Activity
Would you transcribe the whole listing exactly, minus its pictures?
Record set START
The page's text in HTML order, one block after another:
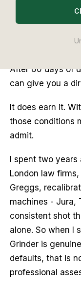
£900, it sits
De’Longhi and
espresso setups.
After 60 days of
can give you a
It does earn it.
those conditions
admit.
I spent two years
London law
Greggs,
machines - Jura,
consistent shot
alone. So when I
Grinder is
defaults, that is
professional
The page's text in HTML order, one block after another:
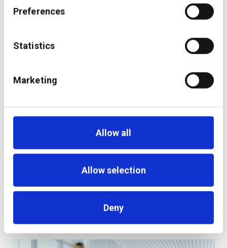
Preferences
Statistics
Marketing
Allow all
Allow selection
Deny
Becoming a Digital Wealth Leader: Steps to a
Successful Transformation
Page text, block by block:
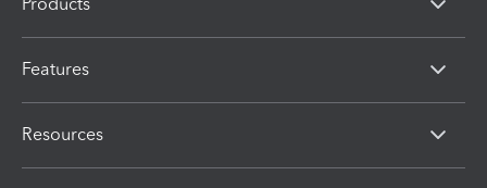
Record set END
Answer below
The page's text in HTML order, one block after another:
£900, it sits
De’Longhi and
espresso setups.
After 60 days of
can give you a
It does earn it.
those conditions
admit.
I spent two years
London law
Greggs,
machines - Jura,
consistent shot
alone. So when I
Grinder is
defaults, that is
professional
The page's text in HTML order, one block after another:
Preferences
Statistics
Marketing
Allow all
Allow selection
Deny
Becoming a Digital Wealth Leader: Steps to a
Successful Transformation
Page text, block by block:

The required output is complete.